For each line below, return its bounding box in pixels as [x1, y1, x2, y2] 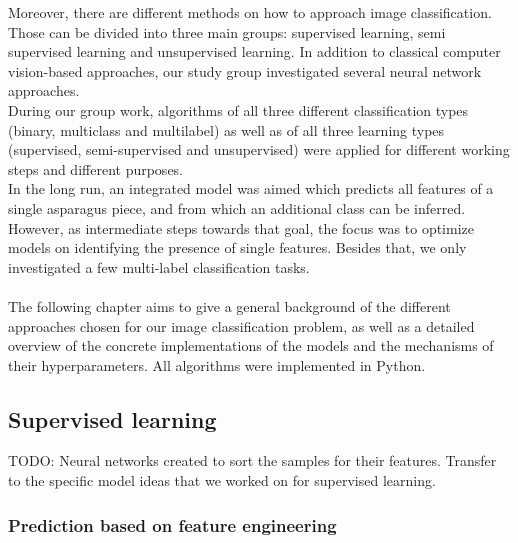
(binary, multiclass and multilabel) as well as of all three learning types [8, 119, 445, 140]
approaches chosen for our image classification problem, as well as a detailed [8, 315, 475, 336]
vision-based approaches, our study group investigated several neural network [8, 60, 482, 81]
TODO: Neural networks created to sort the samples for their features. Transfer [8, 450, 497, 471]
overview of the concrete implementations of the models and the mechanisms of [8, 335, 494, 356]
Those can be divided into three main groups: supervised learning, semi [8, 21, 446, 42]
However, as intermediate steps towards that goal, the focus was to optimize [8, 217, 475, 238]
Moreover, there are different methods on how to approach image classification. [8, 2, 492, 22]
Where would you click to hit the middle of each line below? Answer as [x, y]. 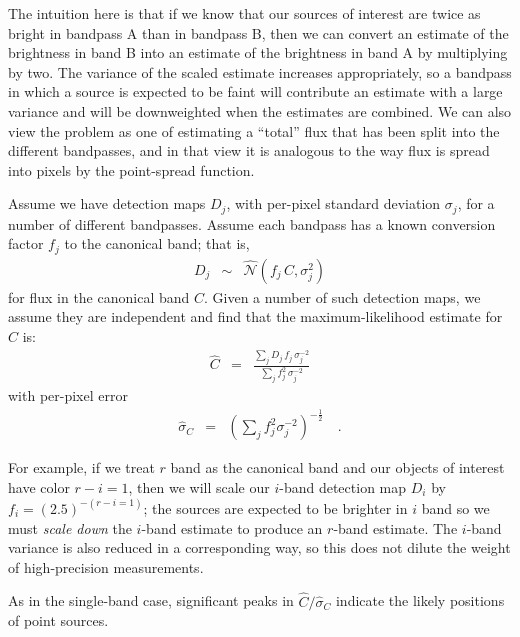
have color [39, 486]
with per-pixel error [68, 395]
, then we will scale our [199, 486]
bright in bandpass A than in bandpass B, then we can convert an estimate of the [258, 32]
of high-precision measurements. [106, 566]
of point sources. [58, 620]
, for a [476, 203]
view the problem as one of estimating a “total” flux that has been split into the [254, 130]

## EXERCISE PROMPT
Give back exactly the lines from the top of the records to the line containing "approaches chosen for", both included, and no pictures.

## TASK OUTPUT
For each line below, return its bounding box in pixels as [x1, y1, x2, y2] 
(binary, multiclass and multilabel) as well as of all three learning types [8, 119, 445, 140]
approaches chosen for our image classification problem, as well as a detailed [8, 315, 475, 336]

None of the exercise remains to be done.